[[ Listed entries, beginning ]]

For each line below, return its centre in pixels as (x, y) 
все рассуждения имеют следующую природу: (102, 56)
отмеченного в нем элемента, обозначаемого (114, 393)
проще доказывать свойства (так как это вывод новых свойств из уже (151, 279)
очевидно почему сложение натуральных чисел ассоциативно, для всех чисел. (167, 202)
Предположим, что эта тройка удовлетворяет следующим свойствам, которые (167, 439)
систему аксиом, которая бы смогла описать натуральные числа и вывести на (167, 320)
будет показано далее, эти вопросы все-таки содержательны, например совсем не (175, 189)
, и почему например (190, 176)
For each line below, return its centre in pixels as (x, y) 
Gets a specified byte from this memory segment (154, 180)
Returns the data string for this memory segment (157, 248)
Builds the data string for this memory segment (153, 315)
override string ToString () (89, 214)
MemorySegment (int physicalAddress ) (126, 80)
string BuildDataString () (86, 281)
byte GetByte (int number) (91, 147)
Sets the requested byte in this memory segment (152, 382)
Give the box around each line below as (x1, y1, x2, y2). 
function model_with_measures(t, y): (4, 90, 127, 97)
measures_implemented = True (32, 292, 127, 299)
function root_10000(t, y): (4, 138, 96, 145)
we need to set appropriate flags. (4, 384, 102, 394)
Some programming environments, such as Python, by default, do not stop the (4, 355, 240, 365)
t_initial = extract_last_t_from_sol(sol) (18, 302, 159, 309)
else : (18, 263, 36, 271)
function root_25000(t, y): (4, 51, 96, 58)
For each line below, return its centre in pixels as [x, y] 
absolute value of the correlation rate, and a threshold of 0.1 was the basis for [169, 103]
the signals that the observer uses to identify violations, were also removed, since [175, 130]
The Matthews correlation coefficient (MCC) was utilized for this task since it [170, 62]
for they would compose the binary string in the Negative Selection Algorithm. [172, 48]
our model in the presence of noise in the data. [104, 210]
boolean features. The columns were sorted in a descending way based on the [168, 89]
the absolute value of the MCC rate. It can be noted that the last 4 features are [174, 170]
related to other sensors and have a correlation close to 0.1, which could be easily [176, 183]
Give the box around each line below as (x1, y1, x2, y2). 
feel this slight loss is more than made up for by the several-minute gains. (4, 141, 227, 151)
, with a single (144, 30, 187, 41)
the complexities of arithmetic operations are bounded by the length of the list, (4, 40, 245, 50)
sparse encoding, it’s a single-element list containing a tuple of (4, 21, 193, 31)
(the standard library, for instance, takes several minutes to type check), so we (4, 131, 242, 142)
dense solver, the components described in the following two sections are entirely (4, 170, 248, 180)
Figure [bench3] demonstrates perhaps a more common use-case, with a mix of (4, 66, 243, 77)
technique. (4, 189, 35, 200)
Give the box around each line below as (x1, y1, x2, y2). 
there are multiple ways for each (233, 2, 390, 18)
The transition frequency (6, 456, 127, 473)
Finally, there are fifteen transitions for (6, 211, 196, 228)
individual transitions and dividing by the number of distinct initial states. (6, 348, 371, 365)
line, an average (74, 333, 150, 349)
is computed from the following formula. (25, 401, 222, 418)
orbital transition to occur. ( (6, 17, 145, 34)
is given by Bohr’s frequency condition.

[[ Listed entries, end ]]

▶ Your instructions: Copy all records verbatim.

▶ Solution for this problem:
For each line below, return its centre in pixels as (x, y) 
все рассуждения имеют следующую природу: (102, 56)
отмеченного в нем элемента, обозначаемого (114, 393)
проще доказывать свойства (так как это вывод новых свойств из уже (151, 279)
очевидно почему сложение натуральных чисел ассоциативно, для всех чисел. (167, 202)
Предположим, что эта тройка удовлетворяет следующим свойствам, которые (167, 439)
систему аксиом, которая бы смогла описать натуральные числа и вывести на (167, 320)
будет показано далее, эти вопросы все-таки содержательны, например совсем не (175, 189)
, и почему например (190, 176)
For each line below, return its centre in pixels as (x, y) 
Gets a specified byte from this memory segment (154, 180)
Returns the data string for this memory segment (157, 248)
Builds the data string for this memory segment (153, 315)
override string ToString () (89, 214)
MemorySegment (int physicalAddress ) (126, 80)
string BuildDataString () (86, 281)
byte GetByte (int number) (91, 147)
Sets the requested byte in this memory segment (152, 382)
Give the box around each line below as (x1, y1, x2, y2). 
function model_with_measures(t, y): (4, 90, 127, 97)
measures_implemented = True (32, 292, 127, 299)
function root_10000(t, y): (4, 138, 96, 145)
we need to set appropriate flags. (4, 384, 102, 394)
Some programming environments, such as Python, by default, do not stop the (4, 355, 240, 365)
t_initial = extract_last_t_from_sol(sol) (18, 302, 159, 309)
else : (18, 263, 36, 271)
function root_25000(t, y): (4, 51, 96, 58)
For each line below, return its centre in pixels as [x, y] 
absolute value of the correlation rate, and a threshold of 0.1 was the basis for [169, 103]
the signals that the observer uses to identify violations, were also removed, since [175, 130]
The Matthews correlation coefficient (MCC) was utilized for this task since it [170, 62]
for they would compose the binary string in the Negative Selection Algorithm. [172, 48]
our model in the presence of noise in the data. [104, 210]
boolean features. The columns were sorted in a descending way based on the [168, 89]
the absolute value of the MCC rate. It can be noted that the last 4 features are [174, 170]
related to other sensors and have a correlation close to 0.1, which could be easily [176, 183]
Give the box around each line below as (x1, y1, x2, y2). 
feel this slight loss is more than made up for by the several-minute gains. (4, 141, 227, 151)
, with a single (144, 30, 187, 41)
the complexities of arithmetic operations are bounded by the length of the list, (4, 40, 245, 50)
sparse encoding, it’s a single-element list containing a tuple of (4, 21, 193, 31)
(the standard library, for instance, takes several minutes to type check), so we (4, 131, 242, 142)
dense solver, the components described in the following two sections are entirely (4, 170, 248, 180)
Figure [bench3] demonstrates perhaps a more common use-case, with a mix of (4, 66, 243, 77)
technique. (4, 189, 35, 200)
Give the box around each line below as (x1, y1, x2, y2). 
there are multiple ways for each (233, 2, 390, 18)
The transition frequency (6, 456, 127, 473)
Finally, there are fifteen transitions for (6, 211, 196, 228)
individual transitions and dividing by the number of distinct initial states. (6, 348, 371, 365)
line, an average (74, 333, 150, 349)
is computed from the following formula. (25, 401, 222, 418)
orbital transition to occur. ( (6, 17, 145, 34)
is given by Bohr’s frequency condition.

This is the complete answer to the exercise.